How much should your take rate actually be?
As we’ve already discussed the take rate is impacted by 7 main factors: levels of competition, demand and supply differentiation, marginal costs, network effects, market heterogeneity, value add and strategy.
To find the the right take rate for your marketplace it is a matter of testing different scenarios with your marketplace users. Normally new marketplaces will charge a low or no commission at all. This removes any friction in the transaction process and allows them to start onboarding users.

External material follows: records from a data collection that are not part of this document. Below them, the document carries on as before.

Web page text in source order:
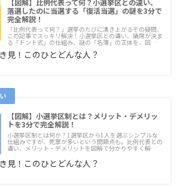
落選したのに当選する「復活当選」の謎を3分で
完全解説！
「比例代表って何？」選挙のたびに湧き上がるその疑問、
この記事でスッキリ解決！小選挙区との違い、議席が決ま
る「ドント式」の仕組み、謎の「名簿」の正体を、図解で
分かりやすく3分解説。これを読めば、選挙が10倍面白く
なる！
見！このひとどんな人？
【図解】小選挙区制とは？メリット・デメリッ
トを3分で完全解説！
小選挙区制とは何か？1選挙区から1人を選ぶシンプルな
仕組みですが、死票が多いという問題点も。比例代表との
違い、メリット・デメリットを図解で分かりやすく解説し
見！このひとどんな人？
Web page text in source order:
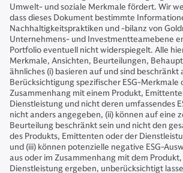
Umwelt- und soziale Merkmale fördert. Wir
dass dieses Dokument bestimmte
Nachhaltigkeitspraktiken und ‑bilanz von
Unternehmens- und Investmentteamebene
Portfolio eventuell nicht widerspiegelt. Alle
Merkmale, Ansichten, Beurteilungen,
ähnliches (i) basieren auf und sind beschränkt
Berücksichtigung spezifischer ESG-Merkmale
Zusammenhang mit einem Produkt,
Dienstleistung und nicht deren umfassendes
nicht anders angegeben, (ii) können auf eine
Beurteilung beschränkt sein und nicht den
des Produkts, Emittenten oder der
und (iii) können potenzielle negative ESG-
aus oder im Zusammenhang mit dem
Dienstleistung ergeben, unberücksichtigt
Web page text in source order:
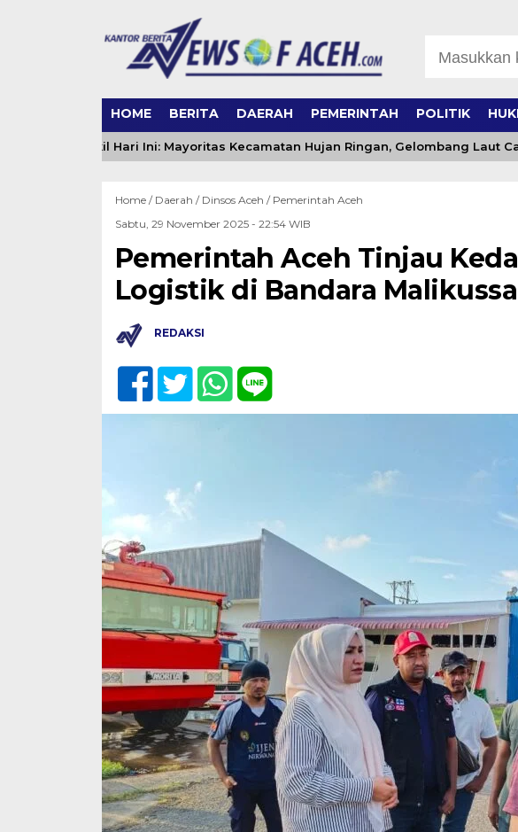
HOME BERITA DAERAH PEMERINTAH POLITIK
Aceh Singkil Hari Ini: Mayoritas Kecamatan Hujan Ringan, Gelombang Laut Capai
Home / Daerah / Dinsos Aceh / Pemerintah Aceh
Sabtu, 29 November 2025 - 22:54 WIB
Pemerintah Aceh Tinjau
Logistik di Bandara
REDAKSI
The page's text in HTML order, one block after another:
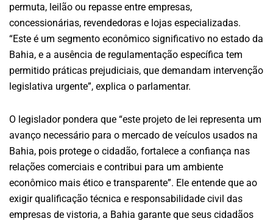
permuta, leilão ou repasse entre empresas,
concessionárias, revendedoras e lojas especializadas.
“Este é um segmento econômico significativo no estado da
Bahia, e a ausência de regulamentação específica tem
permitido práticas prejudiciais, que demandam intervenção
legislativa urgente”, explica o parlamentar.
O legislador pondera que “este projeto de lei representa um
avanço necessário para o mercado de veículos usados na
Bahia, pois protege o cidadão, fortalece a confiança nas
relações comerciais e contribui para um ambiente
econômico mais ético e transparente”. Ele entende que ao
exigir qualificação técnica e responsabilidade civil das
empresas de vistoria, a Bahia garante que seus cidadãos
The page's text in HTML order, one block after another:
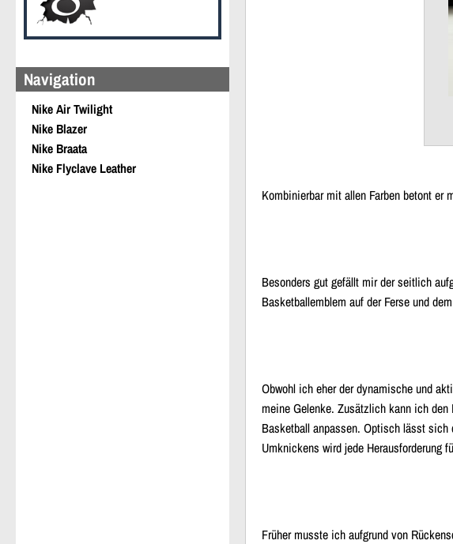
Navigation
Nike Air Twilight
Nike Blazer
Nike Braata
Nike Flyclave Leather
Kombinierbar mit allen Farben betont er
Besonders gut gefällt mir der seitlich
Basketballemblem auf der Ferse und
Obwohl ich eher der dynamische und
meine Gelenke. Zusätzlich kann ich
Basketball anpassen. Optisch lässt sich
Umknickens wird jede Herausforderung
Früher musste ich aufgrund von
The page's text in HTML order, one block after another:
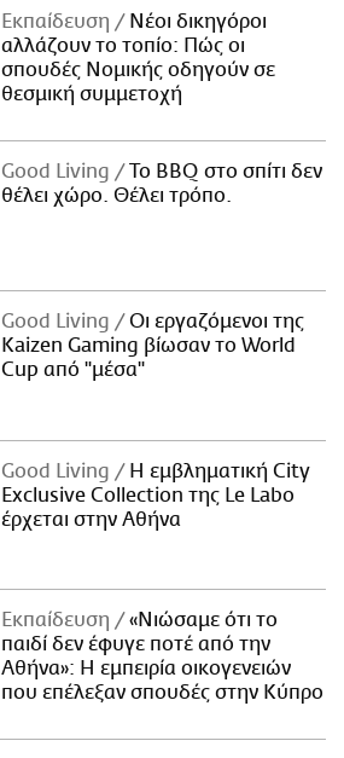
Εκπαίδευση
Νέοι δικηγόροι
αλλάζουν το τοπίο: Πώς οι
σπουδές Νομικής οδηγούν σε
θεσμική συμμετοχή
Good Living
Το BBQ στο σπίτι δεν
θέλει χώρο. Θέλει τρόπο.
Good Living
Οι εργαζόμενοι της
Kaizen Gaming βίωσαν το World
Cup από "μέσα"
Good Living
Η εμβληματική City
Exclusive Collection της Le Labo
έρχεται στην Αθήνα
Εκπαίδευση
«Νιώσαμε ότι το
παιδί δεν έφυγε ποτέ από την
Αθήνα»: Η εμπειρία οικογενειών
που επέλεξαν σπουδές στην Κύπρο
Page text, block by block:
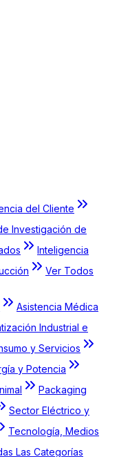
del Cliente
Investigación de
Inteligencia
Ver Todos
Asistencia Médica
Industrial e
y Servicios
y Potencia
Packaging
Sector Eléctrico y
Tecnología, Medios
Las Categorías
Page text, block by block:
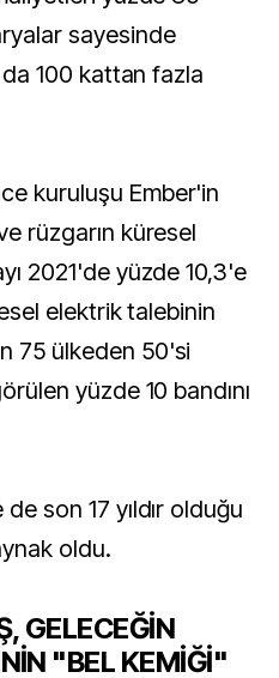
sayesinde
da 100 kattan fazla
kuruluşu Ember'in
rüzgarın küresel
2021'de yüzde 10,3'e
elektrik talebinin
75 ülkeden 50'si
yüzde 10 bandını
son 17 yıldır olduğu
oldu.
GELECEĞİN
"BEL KEMİĞİ"
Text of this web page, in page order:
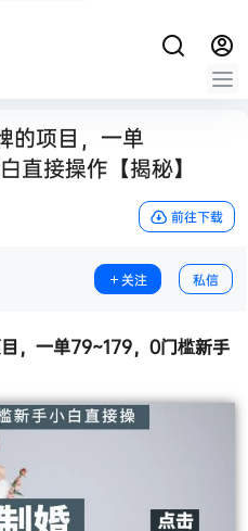
的项目，一单
直接操作【揭秘】
前往下载
关注 私信
，一单79~179，0门槛新手
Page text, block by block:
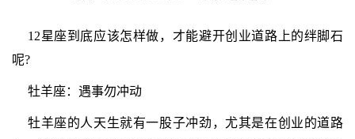
12星座到底应该怎样做，才能避开创业道路上的绊脚石
呢?
牡羊座：遇事勿冲动
牡羊座的人天生就有一股子冲劲，尤其是在创业的道路

Two important points to bear in mind when choosing an initial take rate for a new marketplace, product or service category include:
- To build a dominant marketplace, take as little as you need. If your objective is to build a dominant marketplace over a very long term, you want to build a platform that has the least amount of friction as possible. High take rates are a form of friction because they increase the price for the consumer. If you charge an excessively high take rates, the price of items in your marketplace will be high relative to anything outside your marketplace. However, if your aim is to be the “definitive” place to transact, you will need industry leading pricing – which is impossible if your take rate is the de facto cause of excessively high pricing. High rakes also drive buyers and sellers to look elsewhere, which endangers sustainability.
- You can change your pricing model later. Your marketplace take rate is not a fixed component. As we saw with Airbnb, take rates often evolve naturally over time in response market feedback.
How to calculate take rate
The take rate is the percentage amount of the total transaction value that the marketplace retains, less cancellations, chargebacks and discounts.
A simple formula for calculating the take rate is:
Take Rate = (Total Revenue / Total Transaction Value) x 100
For example, if you run a marketplace that makes $100,000 in Total Transaction Value or GMV, and your marketplace keeps $10,000 this gives you the following take rate:
Take Rate = (10,000 / 100,000) x 100 = 10%
To make this number more accurate for your marketplace, you will need to remove all cancellations, chargeback and discounts from your total revenue figure.
Conclusion: Pick a rate that works for your business
Greedy short term thinking, often leads marketplace operators to establish and maintain high take rates in order to get as much money out of their users as possible.
As we have seen throughout this article, this attitude is dangerous and will not necessarily maximize marketplace profits.
This is because excessively high profit margins create opportunities for competitors to enter the market and take part (or all) of your GMV. This in turn negatively impacts your marketplace’s revenues since:
Revenue = Gross Merchandise Volume * Take Rate.
This risk is so real that it makes number 1 on Pete Drucker’s list of Five Deadly Business Sins: “worshiping profit margins and premium pricing”.
As we have seen however, each case is unique with marketplaces like Esty who are focused on lowering their take rates vs Airbnb who managed to placate investors by increasing their take rate but lowering their overall consumer costs.
As such, when picking a take rate for your marketplace, make sure you pick one that fits your market and business strategy. Don’t be afraid to start with a low rate and increase this gradually over time as you learn what additional value you can offer your users.
Importantly your take rate should reflect your stage of business and the type of transactions you’re seeing take place. For instance, if you have low transaction volume, but high value transactions, it doesn’t make sense to copy a business with low value and high transaction frequency.
As a rule, it is better to know why you’ve chosen your marketplace take rate and be able to explain this strategy to yourself, employees or potential investors.
One last bit of parting advice, don’t over engineer solutions prematurely! It is never a good idea to implement a complex take rate when you have no transactions happening.